Cite references in the Vancouver style. References should be numbered sequentially in the order in which they first appear in the text in square brackets. All references cited in the text should be listed at the end of the manuscript on a separate page.

The names of all authors should be listed for papers with up to six authors; for papers with more than six authors, the first six only should be listed, followed by et al. Abbreviations for titles of medical periodicals should conform to those used in the latest edition of Index Medicus. The first and last page numbers for each reference should be provided. Papers in press may be included in the list of references.

References to periodicals should be as follows: names and initials of authors, title of paper, abbreviated journal title (conforming to those used in Index Medicus), year, and first and last pages of the article.
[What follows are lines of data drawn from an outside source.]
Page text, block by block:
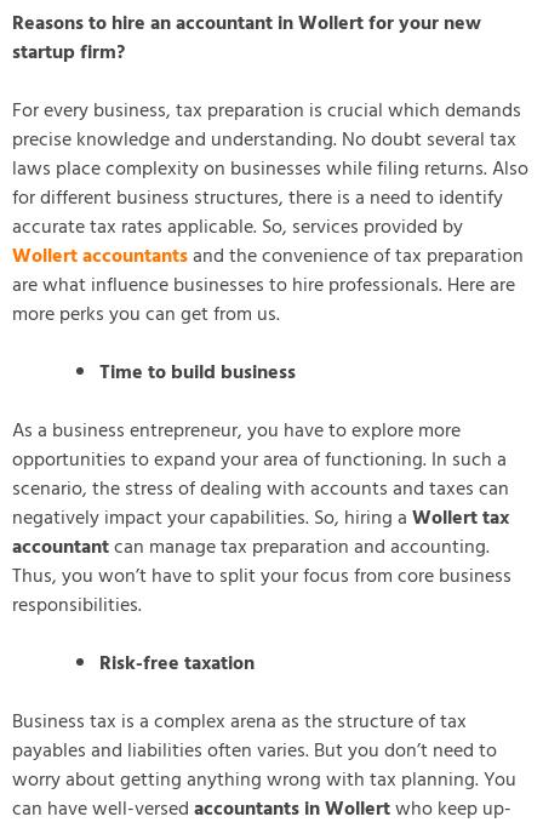
Reasons to hire an accountant in Wollert for your new
startup firm?
For every business, tax preparation is crucial which demands
precise knowledge and understanding. No doubt several tax
laws place complexity on businesses while filing returns. Also
for different business structures, there is a need to identify
accurate tax rates applicable. So, services provided by
Wollert accountantsand the convenience of tax preparation
are what influence businesses to hire professionals. Here are
more perks you can get from us.
Time to build business
As a business entrepreneur, you have to explore more
opportunities to expand your area of functioning. In such a
scenario, the stress of dealing with accounts and taxes can
negatively impact your capabilities. So, hiring aWollert tax
accountantcan manage tax preparation and accounting.
Thus, you won’t have to split your focus from core business
responsibilities.
Risk-free taxation
Business tax is a complex arena as the structure of tax
payables and liabilities often varies. But you don’t need to
worry about getting anything wrong with tax planning. You
can have well-versedaccountants in Wollertwho keep up-
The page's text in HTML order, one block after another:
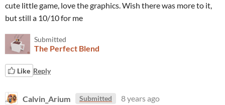
cute little game, love the graphics. Wish there was more to it,
but still a 10/10 for me
Submitted
The Perfect Blend
Like Reply
Calvin_Arium Submitted 8 years ago
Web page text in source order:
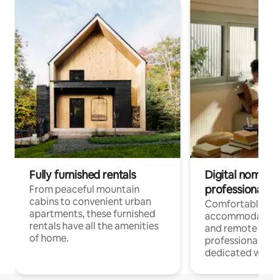
Fully furnished rentals
From peaceful mountain
cabins to convenient urban
apartments, these furnished
rentals have all the amenities
of home.
Digital
professionals
Comfortable
and remote
professionals
dedicated
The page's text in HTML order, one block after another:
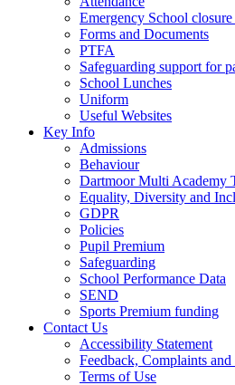
Emergency School
Forms and Documents
PTFA
Safeguarding support for
School Lunches
Uniform
Useful Websites
Key Info
Admissions
Behaviour
Dartmoor Multi Academy
Equality, Diversity and
GDPR
Policies
Pupil Premium
Safeguarding
School Performance Data
SEND
Sports Premium funding
Contact Us
Accessibility Statement
Feedback, Complaints
Terms of Use
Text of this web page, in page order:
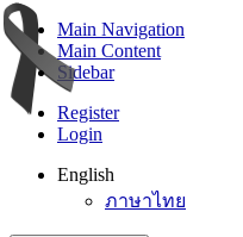
Main Navigation
Main Content
Sidebar
Register
Login
English
ภาษาไทย
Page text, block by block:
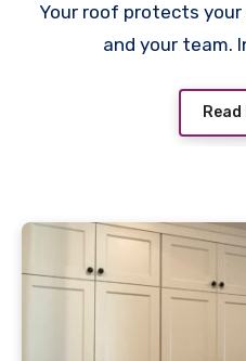
Your roof protects
and your team.
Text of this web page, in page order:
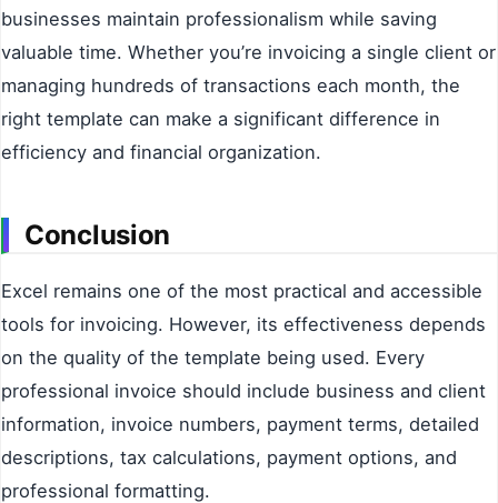
businesses maintain professionalism while saving
valuable time. Whether you’re invoicing a single client or
managing hundreds of transactions each month, the
right template can make a significant difference in
efficiency and financial organization.
Conclusion
Excel remains one of the most practical and accessible
tools for invoicing. However, its effectiveness depends
on the quality of the template being used. Every
professional invoice should include business and client
information, invoice numbers, payment terms, detailed
descriptions, tax calculations, payment options, and
professional formatting.
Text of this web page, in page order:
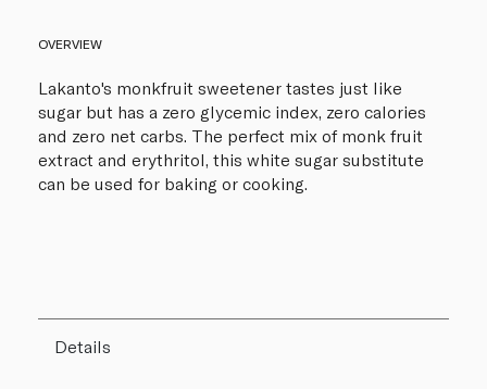
OVERVIEW
Lakanto's monkfruit sweetener tastes just like
sugar but has a zero glycemic index, zero calories
and zero net carbs. The perfect mix of monk fruit
extract and erythritol, this white sugar substitute
can be used for baking or cooking.
Details
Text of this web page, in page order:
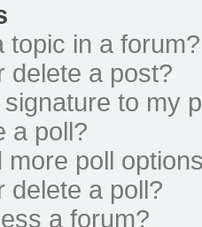
topic in a forum?
delete a post?
to my
a poll?
more poll
delete a poll?
a forum?
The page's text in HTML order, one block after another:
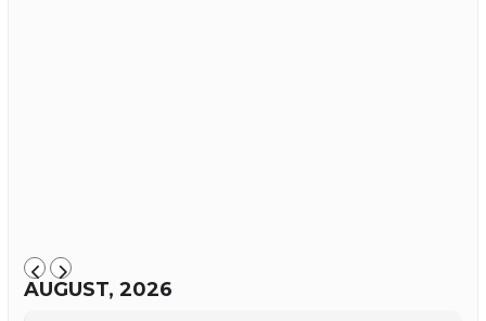
AUGUST, 2026
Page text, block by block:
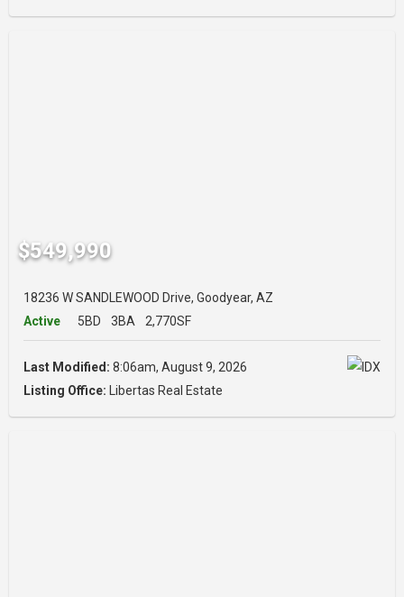
$549,990
18236 W SANDLEWOOD Drive, Goodyear, AZ
Active
5BD 3BA 2,770SF
Last Modified: 8:06am, August 9, 2026
Listing Office: Libertas Real Estate
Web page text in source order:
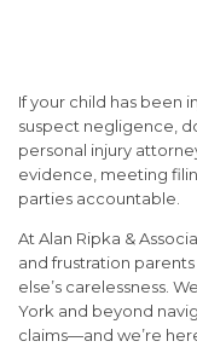
If your child has been
suspect negligence,
personal injury
evidence, meeting
parties accountable.
At Alan Ripka &
and frustration
else’s carelessness.
York and beyond
claims—and we’re
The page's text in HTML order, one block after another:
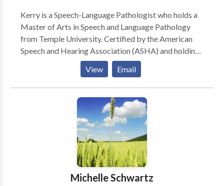
Kerry is a Speech-Language Pathologist who holds a
Master of Arts in Speech and Language Pathology
from Temple University. Certified by the American
Speech and Hearing Association (ASHA) and holding
licenses in several states, she has been practicing for
over twenty years and has experience treating infants,
children and adults. She is trained and experienced in
working with patients with an array of different
speech and language delays and disorders. Kerry has a
passion for working with children who have
developmental language delays, speech disorders as
well as fluency disorders, Childhood Apraxia of
Speech, articulation, phonological disorders and
expressive and receptive disorders. She also provides
services to adults with various disorders as well and
View Email
Michelle Schwartz

Book references should be as follows: author, initials, title of book, title of series and volume number (if applicable), publisher and city, and year.

Examples

Article (up to six authors)

Shab-Bidar S, Neyestani TR, Djazayery A, Eshraghian MR, Houshiarrad A, Kalayi A, et al. Improvement of vitamin D status resulted in amelioration of biomarkers of systemic inflammation in the subjects with type 2 diabetes. Diabetes Metab Res Rev. 2012:28(5):424-30.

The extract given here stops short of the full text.